MATERIAL SHOWN START
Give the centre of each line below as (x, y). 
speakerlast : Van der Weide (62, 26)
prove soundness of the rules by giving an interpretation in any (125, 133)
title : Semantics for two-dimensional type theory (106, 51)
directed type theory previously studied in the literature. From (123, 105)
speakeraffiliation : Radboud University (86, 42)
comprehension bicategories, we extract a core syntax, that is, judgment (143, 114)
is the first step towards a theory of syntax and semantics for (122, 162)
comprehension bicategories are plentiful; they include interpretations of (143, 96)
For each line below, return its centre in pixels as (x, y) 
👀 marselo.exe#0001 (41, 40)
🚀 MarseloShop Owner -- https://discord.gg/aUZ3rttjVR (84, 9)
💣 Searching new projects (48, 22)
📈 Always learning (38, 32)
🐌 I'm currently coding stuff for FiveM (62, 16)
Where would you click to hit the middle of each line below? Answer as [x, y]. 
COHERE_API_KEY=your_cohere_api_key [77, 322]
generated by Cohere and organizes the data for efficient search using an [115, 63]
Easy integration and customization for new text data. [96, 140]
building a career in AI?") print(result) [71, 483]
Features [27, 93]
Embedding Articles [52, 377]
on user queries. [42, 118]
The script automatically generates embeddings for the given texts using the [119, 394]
MATERIAL SHOWN END
MATERIAL SHOWN START
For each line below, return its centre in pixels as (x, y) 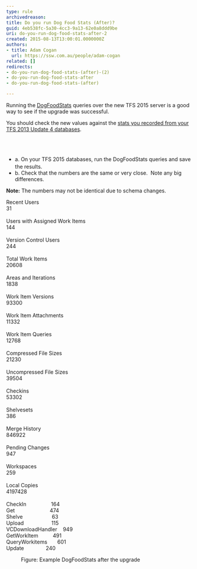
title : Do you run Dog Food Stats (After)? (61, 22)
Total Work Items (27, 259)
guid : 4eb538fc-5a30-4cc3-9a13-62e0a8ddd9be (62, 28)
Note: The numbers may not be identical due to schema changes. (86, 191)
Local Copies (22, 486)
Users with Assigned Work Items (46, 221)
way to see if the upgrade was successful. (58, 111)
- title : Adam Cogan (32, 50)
MATERIAL SHOWN END
MATERIAL SHOWN START
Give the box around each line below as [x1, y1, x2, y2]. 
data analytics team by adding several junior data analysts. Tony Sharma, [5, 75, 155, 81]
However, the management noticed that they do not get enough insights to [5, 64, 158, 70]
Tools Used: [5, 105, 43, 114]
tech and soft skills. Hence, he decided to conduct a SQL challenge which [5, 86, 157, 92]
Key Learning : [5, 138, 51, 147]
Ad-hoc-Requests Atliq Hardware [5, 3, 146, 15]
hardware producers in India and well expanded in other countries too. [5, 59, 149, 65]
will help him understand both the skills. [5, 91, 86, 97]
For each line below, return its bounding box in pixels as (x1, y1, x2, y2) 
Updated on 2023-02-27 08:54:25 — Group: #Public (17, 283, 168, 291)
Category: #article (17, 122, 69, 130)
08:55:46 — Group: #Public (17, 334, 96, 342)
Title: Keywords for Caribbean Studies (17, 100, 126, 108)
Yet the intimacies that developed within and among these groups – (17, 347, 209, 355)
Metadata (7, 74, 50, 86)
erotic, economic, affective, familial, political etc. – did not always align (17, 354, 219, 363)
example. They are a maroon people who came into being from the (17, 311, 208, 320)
MATERIAL SHOWN END
TO DO: For this exercise, repeat exactly the lines of the data above from the one with "generated by Cohere" down to the one with "The script automatically", both end lines included.

RESULT FOR THIS EXERCISE:
generated by Cohere and organizes the data for efficient search using an [115, 63]
Easy integration and customization for new text data. [96, 140]
building a career in AI?") print(result) [71, 483]
Features [27, 93]
Embedding Articles [52, 377]
on user queries. [42, 118]
The script automatically generates embeddings for the given texts using the [119, 394]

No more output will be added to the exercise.